Bernhard Jank/Hospital Geral de Massachusetts
Imagem: Bernhard Jank/Hospital Geral de Massachusetts

Vijay Shankar Balakrishnan

Da Deutsche Welle

12/02/2018 22h38

O dia de trabalho de Jo Neill não termina sem que ela faça uma visita aos seus ratos de laboratório. Professora de psicofarmacologia na Universidade de Manchester, no Reino Unido, Neill acredita que seu campo de pesquisas depende desses ratos.

Ela injeta químicos em seus animais e observa seus comportamentos de aprendizado e memória. A britânica recebe aprovação de autoridades regulatórias para testar as substâncias em seres humanos apenas se elas beneficiarem seus ratos, que estão sofrendo com os efeitos de sua imitação experimental de uma forma de esquizofrenia humana.

"Na psiquiatria, é impossível pensar em encontrar um substituto para os ratos para realizar esse tipo de experimento comportamental", disse Neill à DW.

A ciência tem tradição de realizar testes com animais como chimpanzés, ratos, porquinhos-da-índia e moscas-da-fruta para entender como a vida funciona e como químicos alteram qualquer função de forma positiva (com medicamentos) ou negativa (toxinas).

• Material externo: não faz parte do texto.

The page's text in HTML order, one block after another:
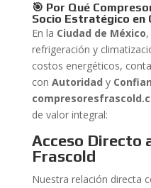
🎯 Por Qué
Socio Estratégico en
En la Ciudad de México
refrigeración y
costos energéticos,
con Autoridad y
de valor integral:
Acceso Directo
Frascold
Nuestra relación directa
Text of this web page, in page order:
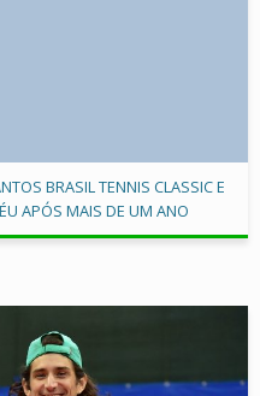
BRASIL TENNIS CLASSIC E
APÓS MAIS DE UM ANO
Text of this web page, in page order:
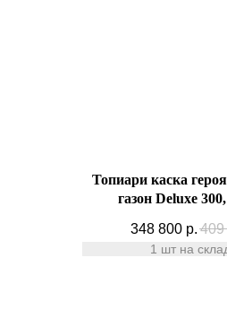
Топиари каска
газон Deluxe
348 800 р. 409
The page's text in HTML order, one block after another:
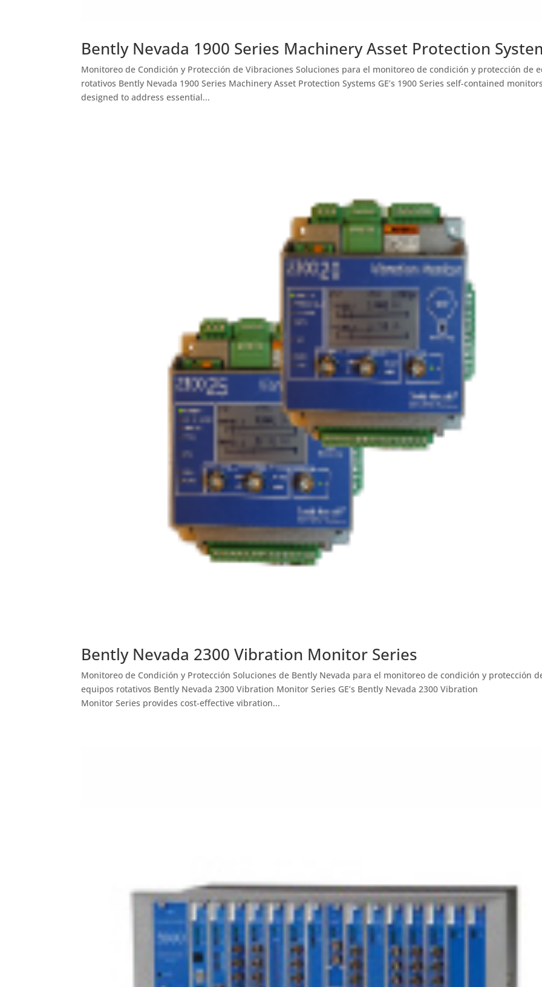
Bently Nevada 1900 Series Machinery Asset Protection
Monitoreo de Condición y Protección de Vibraciones Soluciones para el monitoreo de condición y protección de
rotativos Bently Nevada 1900 Series Machinery Asset Protection Systems GE’s 1900 Series self-contained
designed to address essential...
Bently Nevada 2300 Vibration Monitor Series
Monitoreo de Condición y Protección Soluciones de Bently Nevada para el monitoreo de condición y protección
equipos rotativos Bently Nevada 2300 Vibration Monitor Series GE’s Bently Nevada 2300 Vibration
Monitor Series provides cost-effective vibration...
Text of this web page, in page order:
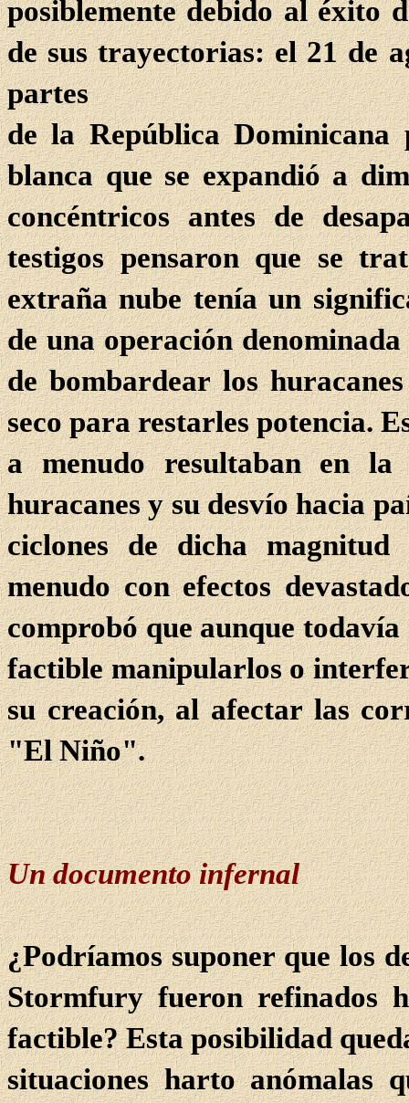
posiblemente debido al éxito
de sus trayectorias: el 21 de
partes
de la República
blanca que se expandió a
concéntricos antes de
testigos pensaron que se
extraña nube tenía un
de una operación
de bombardear los
seco para restarles potencia.
a menudo resultaban en
huracanes y su desvío hacia
ciclones de dicha magnitud
menudo con efectos
comprobó que aunque
factible manipularlos o
su creación, al afectar las
"El Niño".
Un documento infernal
¿Podríamos suponer que los
Stormfury fueron refinados
factible? Esta posibilidad
situaciones harto anómalas
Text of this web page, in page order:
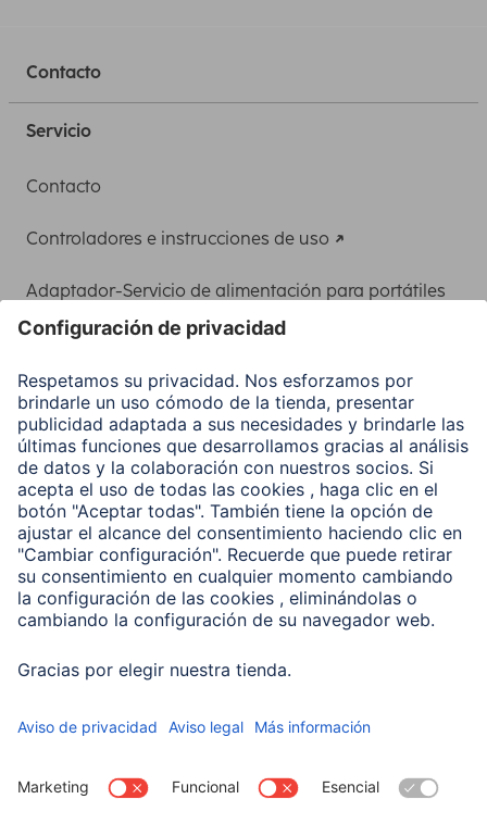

Mas muitos cientistas do Reino Unido, da União Europeia (UE) e dos Estados Unidos vêm alterando de maneira significativa as suas práticas científicas devido ao próprio compromisso que têm com o bem-estar dos animais – ou por causa da pressão da opinião pública.

Testes "humanizados" em animais

Há mais de 50 anos, cientistas britânicos criaram o chamado princípio dos 3R's, definido pelos conceitos replacement, refinement and reduction (substituição, refinamento e redução, em inglês) para o uso "humanizado" de animais de laboratório.

Em 2010, a Comissão Europeia incluiu esse princípio em suadiretriz para o bem-estar dos animais usados com fins científicos. Para atender às exigências desse regulamento, cientistas na UE e no Reino Unido precisam trabalhar respeitando o princípio dos 3R's.

Neill explica que reutiliza os animais após uma sequência de experimentos. Depois de deixar os animais se recuperarem por uma semana dos testes anteriores, e após uma avaliação feita por veterinários sobre a saúde desses animais, ela inicia o experimento seguinte.

"Essa é a nossa maneira de reduzir o uso de animais no laboratório", explica a professora.

A britânica também considera o manuseio dos animais, incluindo a sua acomodação, como parte do bem-estar deles. Ratos, por exemplo, são animais muito sociais, e amontoá-los em jaulas frequentemente acarreta estresse. Assim, dá-se mais espaço aos ratos.

Pesquisadores também descobriram que pegar um rato pelo rabo é muito mais estressante para o animal do que pegá-lo com as mãos em concha. Assim, mais pesquisadores usam a posição côncava das mãos atualmente.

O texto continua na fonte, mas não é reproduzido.